Dolayısıyla Türkiye'nin kısır, siyasî liderlerin beyânları üzerinden belirlenen gündemlerin yanı sıra "büyük sorular" sorması ve bu konuda ortaya atılacak farklı tezleri kesintisiz biçimde tartışması gerekmektedir.
"Biz o soruları çok önce sorduk ve onlara kesin cevaplar verdik; o konular kapandı" yaklaşımı, zannedilenin tersine uzlaşma ve toplumsal barış sağlayamayacağı gibi toplumun tıkanmasına, sorunlarına zamanın ruhuna uygun cevaplar verememesine neden olmaktadır.
Bu alanda düşülebilecek önemli hatalardan birisi de "O tür sorular geçmişte sorulmuş ve yanlış cevaplandırılmıştı. Şimdi doğru cevapları vererek sorunu çözelim" yaklaşımına cevâz vermektir. Mesele "büyük sorulara," yetkin kişiler ya da liderler tarafından "kesin" cevaplar verilmesi, "tartışılmaz" yeni tanımların yaratılması değildir.
Böylesi bir yaklaşım bizi bir süre sonra, bu farklı tanımları yapanlar, "zamanın ruhunu en iyi kavrayan dehâlar dahi olsa" yeniden aynı başlangıç noktasına geri getirecektir.

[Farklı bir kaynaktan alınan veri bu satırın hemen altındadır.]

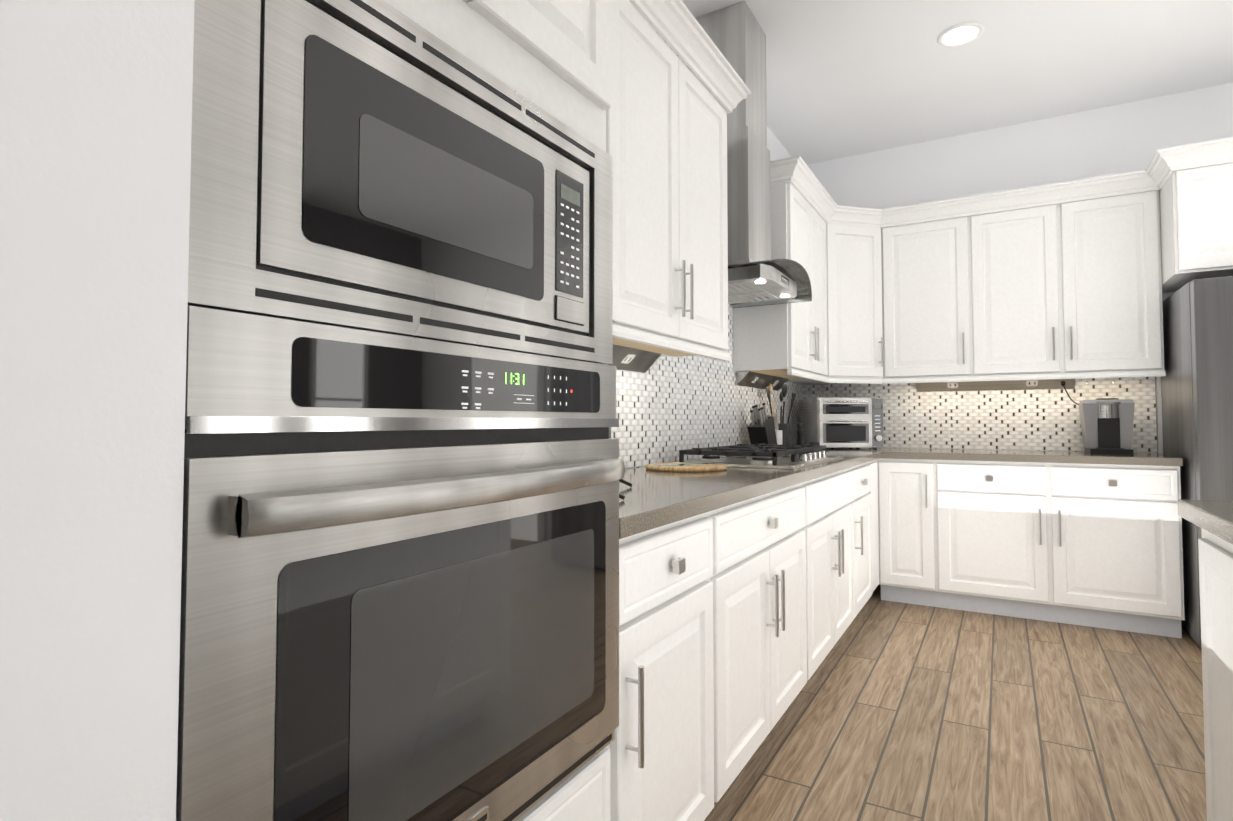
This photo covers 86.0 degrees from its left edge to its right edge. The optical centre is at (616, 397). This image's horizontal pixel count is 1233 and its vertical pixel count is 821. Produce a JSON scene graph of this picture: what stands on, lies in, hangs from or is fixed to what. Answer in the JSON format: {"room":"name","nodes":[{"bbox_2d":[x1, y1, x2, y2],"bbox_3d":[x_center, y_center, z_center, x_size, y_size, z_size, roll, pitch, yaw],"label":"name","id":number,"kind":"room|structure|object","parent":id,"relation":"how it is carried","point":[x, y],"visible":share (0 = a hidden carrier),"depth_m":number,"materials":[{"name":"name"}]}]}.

Yapılması gereken "soruları sormak" ve daha sonra onlar üzerine kesintisiz, demokratik ve çoğulcu bir tartışmayı mümkün kılmaktır. Bu tartışma bizim değişen ortamlara daha iyi uyum sağlamamızı, dönüşmemizi ve demokratikleşmemizi mümkün kılacaktır.
Türkiye'nin mevcut entelektüel kapasitesi ve sivil toplumun ulaşmış olduğu seviye göz önüne alındığında bunun gerçekleştirilmemesi için bir neden yoktur.
Bu alanda entelektüel gündemi belirleyen literatiye de önemli bir görev düştüğü ortadadır.

Türkiye'nin "büyük sorular" etrafında sürekliliğe sahip tartışmaları sürdüremeyerek dayatılan "doğru"ları "kabul ya da reddetmesi" önemli bir sorundur

Yasal Uyarı: Yayınlanan köşe yazısı/haberin tüm hakları Turkuvaz Medya Grubu’na aittir. Kaynak gösterilse veya habere aktif link verilse dahi köşe yazısı/haberin tamamı ya da bir bölümü kesinlikle kullanılamaz.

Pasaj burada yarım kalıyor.